◆ EXERCISE AIM
If a record holds a picture, omit the picture, but copy everything else below exactly.

◆ RECORDS TO USE
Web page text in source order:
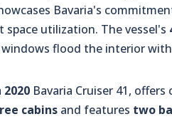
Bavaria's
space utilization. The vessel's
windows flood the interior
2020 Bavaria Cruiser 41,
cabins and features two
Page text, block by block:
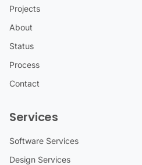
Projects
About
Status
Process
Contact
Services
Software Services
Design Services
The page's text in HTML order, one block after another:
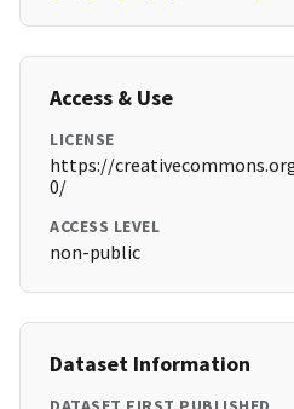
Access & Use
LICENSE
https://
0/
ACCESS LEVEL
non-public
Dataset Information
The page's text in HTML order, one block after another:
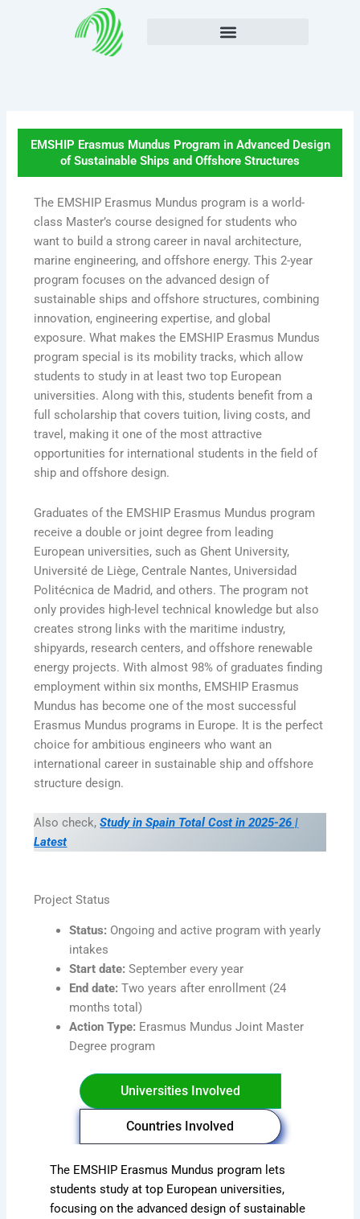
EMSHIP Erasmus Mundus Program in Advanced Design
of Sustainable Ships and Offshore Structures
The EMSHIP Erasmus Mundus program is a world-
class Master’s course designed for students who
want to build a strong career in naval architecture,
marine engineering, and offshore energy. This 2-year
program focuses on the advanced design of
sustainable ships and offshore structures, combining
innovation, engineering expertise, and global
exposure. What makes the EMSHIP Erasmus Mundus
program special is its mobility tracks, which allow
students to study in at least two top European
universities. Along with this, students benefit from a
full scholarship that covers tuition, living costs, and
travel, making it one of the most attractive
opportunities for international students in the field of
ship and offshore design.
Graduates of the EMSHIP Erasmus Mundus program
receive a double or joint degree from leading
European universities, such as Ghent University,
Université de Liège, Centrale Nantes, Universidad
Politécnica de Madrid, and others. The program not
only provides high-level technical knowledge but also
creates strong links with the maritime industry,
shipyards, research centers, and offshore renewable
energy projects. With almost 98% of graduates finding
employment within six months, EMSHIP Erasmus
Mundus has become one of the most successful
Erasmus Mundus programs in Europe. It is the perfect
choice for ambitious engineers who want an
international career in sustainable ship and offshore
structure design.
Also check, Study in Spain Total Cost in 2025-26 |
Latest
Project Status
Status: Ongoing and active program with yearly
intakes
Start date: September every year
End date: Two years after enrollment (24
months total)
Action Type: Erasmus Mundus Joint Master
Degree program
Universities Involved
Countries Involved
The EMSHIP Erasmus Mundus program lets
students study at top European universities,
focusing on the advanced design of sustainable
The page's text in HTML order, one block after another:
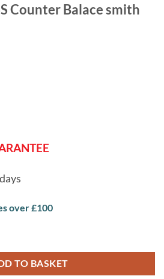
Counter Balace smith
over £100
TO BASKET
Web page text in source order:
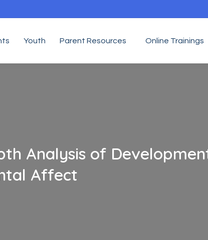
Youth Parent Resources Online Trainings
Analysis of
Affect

◆ EXERCISE RESULT
Web page text in source order:
Bavaria's
space utilization. The vessel's
windows flood the interior
2020 Bavaria Cruiser 41,
cabins and features two
Page text, block by block:
Projects
About
Status
Process
Contact
Services
Software Services
Design Services
The page's text in HTML order, one block after another:
Access & Use
LICENSE
https://
0/
ACCESS LEVEL
non-public
Dataset Information
The page's text in HTML order, one block after another:
EMSHIP Erasmus Mundus Program in Advanced Design
of Sustainable Ships and Offshore Structures
The EMSHIP Erasmus Mundus program is a world-
class Master’s course designed for students who
want to build a strong career in naval architecture,
marine engineering, and offshore energy. This 2-year
program focuses on the advanced design of
sustainable ships and offshore structures, combining
innovation, engineering expertise, and global
exposure. What makes the EMSHIP Erasmus Mundus
program special is its mobility tracks, which allow
students to study in at least two top European
universities. Along with this, students benefit from a
full scholarship that covers tuition, living costs, and
travel, making it one of the most attractive
opportunities for international students in the field of
ship and offshore design.
Graduates of the EMSHIP Erasmus Mundus program
receive a double or joint degree from leading
European universities, such as Ghent University,
Université de Liège, Centrale Nantes, Universidad
Politécnica de Madrid, and others. The program not
only provides high-level technical knowledge but also
creates strong links with the maritime industry,
shipyards, research centers, and offshore renewable
energy projects. With almost 98% of graduates finding
employment within six months, EMSHIP Erasmus
Mundus has become one of the most successful
Erasmus Mundus programs in Europe. It is the perfect
choice for ambitious engineers who want an
international career in sustainable ship and offshore
structure design.
Also check, Study in Spain Total Cost in 2025-26 |
Latest
Project Status
Status: Ongoing and active program with yearly
intakes
Start date: September every year
End date: Two years after enrollment (24
months total)
Action Type: Erasmus Mundus Joint Master
Degree program
Universities Involved
Countries Involved
The EMSHIP Erasmus Mundus program lets
students study at top European universities,
focusing on the advanced design of sustainable
The page's text in HTML order, one block after another:
Counter Balace smith
over £100
TO BASKET
Web page text in source order:
Youth Parent Resources Online Trainings
Analysis of
Affect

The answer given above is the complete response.